Organtransplantationen sind seit Jahrzehnten eine weit verbreitete Behandlungsmethode, wenn ein Organ durch eine Krankheit so weit beschädigt wurde, dass es seine Aufgaben nicht mehr erfüllen kann. Und ungefähr genauso lange werden die Spenderorgane für den Transport heruntergekühlt und in einer Kühlbox transportiert. Diese Prozedur überstehen nicht alle Organe unbeschädigt. Forscher haben nun erstmals eine größere Vergleichsstudie durchgeführt, bei der sie Spenderlebern ungekühlt und mit einer künstlichen Durchblutung statt in einer Kühlbox transportiert haben. Die Ergebnisse waren vielversprechend.

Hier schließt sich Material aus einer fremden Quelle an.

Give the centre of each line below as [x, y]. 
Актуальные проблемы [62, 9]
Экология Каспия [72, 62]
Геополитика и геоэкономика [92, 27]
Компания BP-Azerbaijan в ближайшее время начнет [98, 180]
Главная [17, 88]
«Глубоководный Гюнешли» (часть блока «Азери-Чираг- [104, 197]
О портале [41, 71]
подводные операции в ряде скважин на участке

Transport mit künstlichem Kreislauf

Besonders bei Spenderlebern gibt es einen recht großen Bedarf und ein nicht ausreichendes Angebot. Dieser Organmangel führt dazu, dass vermehrt auch Organe transplantiert werden, die nicht völlig ohne Vorschädigungen sind. Gerade diese bereits angeschlagene Lebern haben eine geringere Wahrscheinlichkeit, den Transport in der Kühlbox unbeschadet zu überstehen. Außerdem sind diese Organe besonders anfällig für Reperfusionsschäden – also Schäden, die entstehen, wenn Gewebe nach langer Minderdurchblutung wieder mit frischem Blut durchblutet wird.


Eine alternative Methode zur Kühlbox ist die sogenannte normotherme Maschinenperfusion (NMP). Mit dieser kann die Leber so transportiert werden, als wäre sie noch im Körper. Dabei bleibt sie auf Körpertemperatur und wird über einen künstlichen Kreislauf mit Blut, Nährstoffen und Medikamenten versorgt. So kann die Leber zur Not sogar 24 Stunden am Leben erhalten werden.

In einer ausführlichen klinischen Studie hat ein Team rund um David Nasralla von der University of Oxford diese Methode mit der klassischen Kühlbox verglichen. Dabei wurden 220 Spenderleben in zwei Gruppen eingeteilt. Eine Gruppe wurde gekühlt transportiert, die andere wurde an eine NMP-Maschine angeschlossen zum Patienten gebracht.

NMP ist der Kühlbox überlegen

Das Ergebnis: Der Transport mit der NMP-Methode brauchte im Schnitt zwar 54 Prozent länger, aber die Lebern überstanden den Transport deutlich besser als die Lebern in den Kühlboxen. Es gingen deutlich weniger Lebern verloren und die Zahl der Transportschäden lag generell deutlich niedriger. Ein Jahr nach der Transplantation zeigten sich zwischen den beiden Methoden keine Unterschiede in Bezug auf die Gesundheit der Spenderorgane. Die Forscher gehen aber davon aus, dass die maschinelle Perfusion langfristig auch den Erfolg von Lebertransplantationen verbessern wird. „ Die Möglichkeit, ein Organ unter nahezu normalen Bedingungen zu transportieren, könnte die Lebertransplantation entscheidend voranbringen„, so Nasralla.